Compartilhar

Abordagem e descrição metodológica do uso do prontuário eletrônico como forma de coleta de dados em pesquisa clínica em centro participante de estudo internacional e multicêntrico

Abordagem e descrição metodológica do uso do prontuário eletrônico como forma de coleta de dados em pesquisa clínica em centro participante de estudo internacional e multicêntrico

Autores:

Veronica Neves Fialho Queiroz,
Andrea da Costa Moreira de Oliveira,
Renato Carneiro de Freitas Chaves,
Lucas Araújo de Borges Moura,
Daniel Sousa César,
Flávio Takaoka,
Ary Serpa Neto

ARTIGO ORIGINAL

Einstein (São Paulo)

versão impressa ISSN 1679-4508versão On-line ISSN 2317-6385

Einstein (São Paulo) vol.17 no.4 São Paulo 2019 Epub 23-Set-2019

http://dx.doi.org/10.31744/einstein_journal/2019ae4791

INTRODUÇÃO

A contínua informatização dos registros médicos por meio da implementação de softwares de Registros Eletrônicos em Saúde (RES) torna possível a constante compilação de dados obtidos durante o cuidado, produzindo grandes bancos de dados secundários. A intersecção entre as informações requeridas em estudos clínicos com aquelas contidas nas informações comumente coletadas no cuidado diário do paciente e registradas nos RES1 estimulou o surgimento de novas formas de coletas de dados para a pesquisa clínica, utilizando o RES como importante ferramenta neste processo.2

A anestesia demanda atenção constante ao paciente, o que torna os registros anestésicos manuais de difícil realização, resultando frequentemente em fichas com dados incompletos e, muitas vezes, imprecisos.3 Os dispositivos que possibilitam a migração automática de dados de monitorização intraoperatória para a ficha de anestesia eletrônica são recursos disponíveis nos RES, possibilitando coleta de dados mais acurada, prevenindo a perda de informações clínicas e reduzindo o trabalho manual do profissional nesta etapa.4 Sem estes recursos, a colaboração em atividades de pesquisa concomitante ao manejo anestésico é difícil, e dispor de um profissional exclusivo para a coleta de dados é oneroso e impraticável em grande parte dos hospitais. Assim, o uso dos RES no auxílio a pesquisa clínica torna-se opção atrativa, principalmente no cenário intraoperatório.
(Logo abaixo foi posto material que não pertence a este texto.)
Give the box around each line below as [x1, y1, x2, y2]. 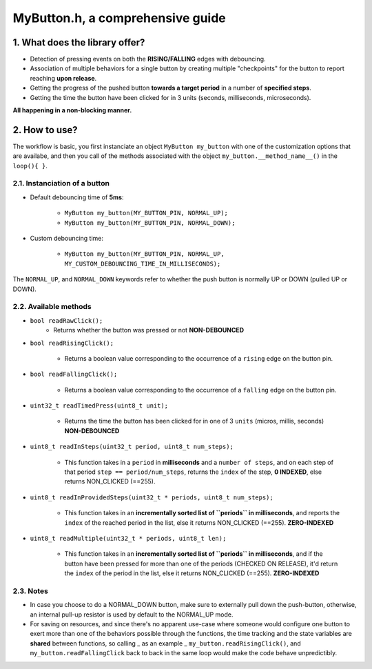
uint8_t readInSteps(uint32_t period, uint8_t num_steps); [30, 443, 234, 451]
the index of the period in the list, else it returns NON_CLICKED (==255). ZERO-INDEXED [64, 569, 320, 577]
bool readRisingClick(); [30, 339, 114, 347]
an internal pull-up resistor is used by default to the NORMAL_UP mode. [30, 610, 234, 619]
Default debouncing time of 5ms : [30, 193, 124, 201]
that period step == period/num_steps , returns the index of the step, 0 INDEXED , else [64, 468, 322, 476]
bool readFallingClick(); [30, 370, 118, 379]
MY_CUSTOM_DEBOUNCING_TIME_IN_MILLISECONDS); [64, 259, 221, 268]
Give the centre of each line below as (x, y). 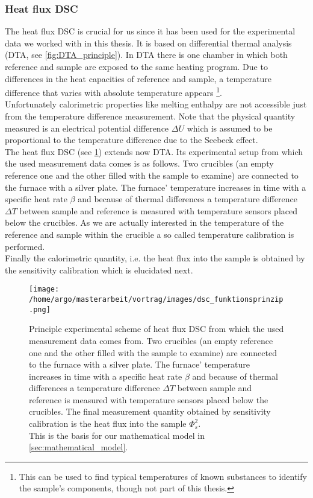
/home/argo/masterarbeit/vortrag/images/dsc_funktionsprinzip (156, 299)
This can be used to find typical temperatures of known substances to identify (163, 476)
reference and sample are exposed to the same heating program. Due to (136, 66)
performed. (25, 246)
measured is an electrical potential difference (87, 128)
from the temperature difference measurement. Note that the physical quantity (150, 116)
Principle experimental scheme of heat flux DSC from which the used (156, 329)
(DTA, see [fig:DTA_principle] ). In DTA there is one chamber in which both (146, 55)

No presente estudo, temos como objetivo primário descrever uma metodologia desenvolvida para integrar um sistema de RES à ficha de coleta de dados (CRF) de um estudo clínico realizado durante o período intraoperatório, possibilitando a coleta de dados de forma automática. Ainda, os objetivos secundários foram quantificar os dados obtidos por esta coleta automática e avaliar a qualidade dos mesmos.

MÉTODOS

Este estudo foi realizado em novembro de 2017, no Hospital Israelita Albert Einstein (HIAE), em São Paulo (SP), Brasil.

Desenho do estudo Assessment of Ventilatory Management During General Anesthesia for Robotic Surgery and Its Effects on Postoperative Pulmonary Complications

O AVATaR5 (Assessment of Ventilatory Management During General Anesthesia for Robotic Surgery and Its Effects on Postoperative Pulmonary Complications) é um estudo prospectivo, observacional e multicêntrico. O objetivo primário é avaliar a incidência de complicações pulmonares no pós-operatório (CPP) em pacientes submetidos à ventilação mecânica (VM) para cirurgia robótica. O objetivo secundário é caracterizar as práticas vigentes de VM e sua associação com posicionamento cirúrgico e incidência de CPP (Figura 1). Atualmente o estudo ocorre em 29 centros participantes, mas a metodologia de coleta descrita neste manuscrito diz respeito somente à coleta realizada no HIAE.

CRF: ficha de coleta de dados.

Figura 1 Fluxo do estudo AVATaR (Assessment of Ventilatory Management During General Anesthesia for Robotic Surgery and Its Effects on Postoperative Pulmonary Complications) 

Ainda, o HIAE é o centro coordenador do estudo, e todos os outros centros somente estão envolvidos na inclusão de pacientes e coleta de dado local. Os centros envolvidos no estudo estão descritos na tabela 1.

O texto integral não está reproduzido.